[[ Input data open ]]

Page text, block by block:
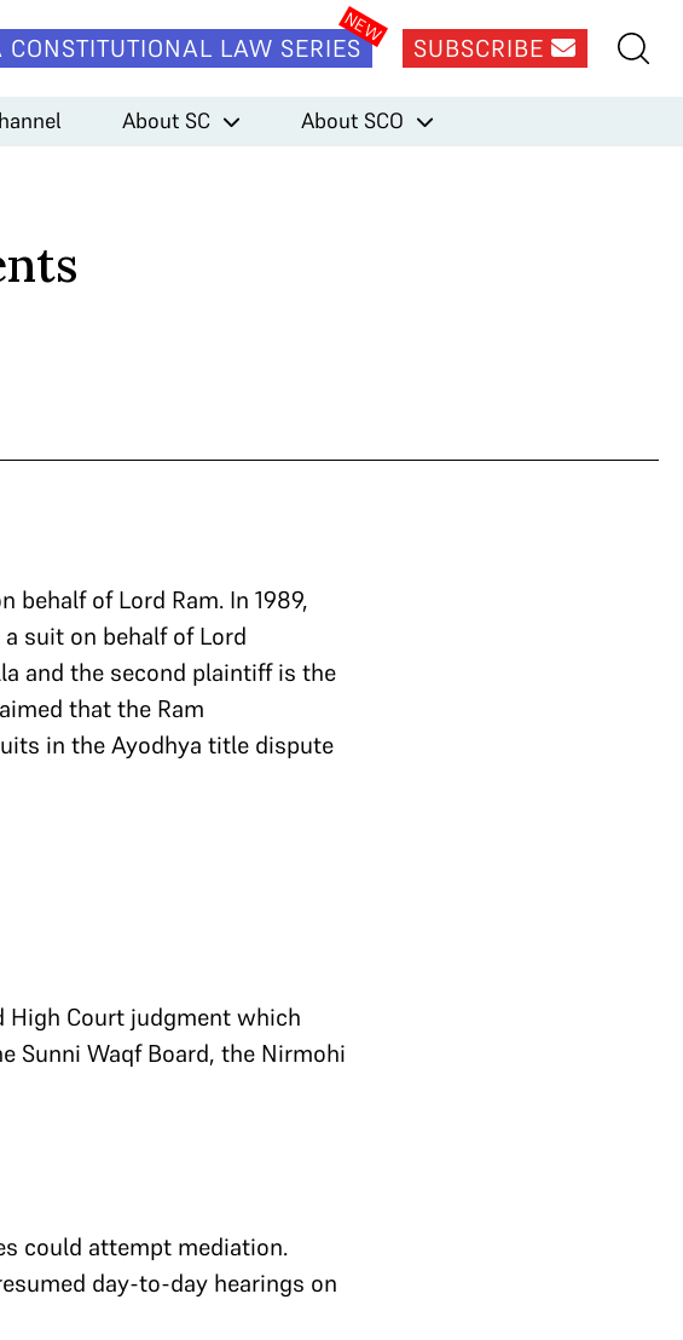
CONSTITUTIONAL LAW SERIES SUBSCRIBE
About SC About SCO
behalf of Lord Ram. In 1989,
suit on behalf of Lord
and the second plaintiff is the
that the Ram
in the Ayodhya title dispute
High Court judgment which
Sunni Waqf Board, the Nirmohi
could attempt mediation.
day-to-day hearings on
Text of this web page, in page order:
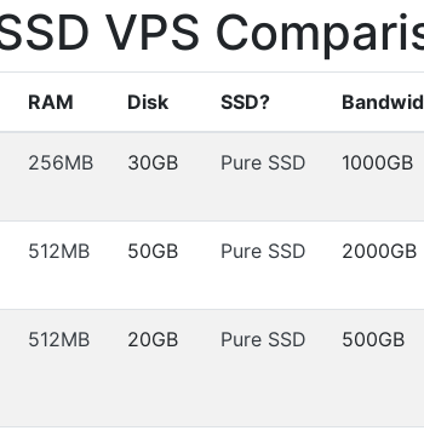
VPS
RAM Disk SSD?
256MB 30GB Pure SSD 1000GB
512MB 50GB Pure SSD 2000GB
512MB 20GB Pure SSD 500GB

[[ Input data closed ]]

> [Task brief]:
The task requires restating verbatim the lines from the one that holds "that the Ram" through the end of the listing, both ends counted, and no pictures.

> [Response area]:
that the Ram
in the Ayodhya title dispute
High Court judgment which
Sunni Waqf Board, the Nirmohi
could attempt mediation.
day-to-day hearings on
Text of this web page, in page order:
VPS
RAM Disk SSD?
256MB 30GB Pure SSD 1000GB
512MB 50GB Pure SSD 2000GB
512MB 20GB Pure SSD 500GB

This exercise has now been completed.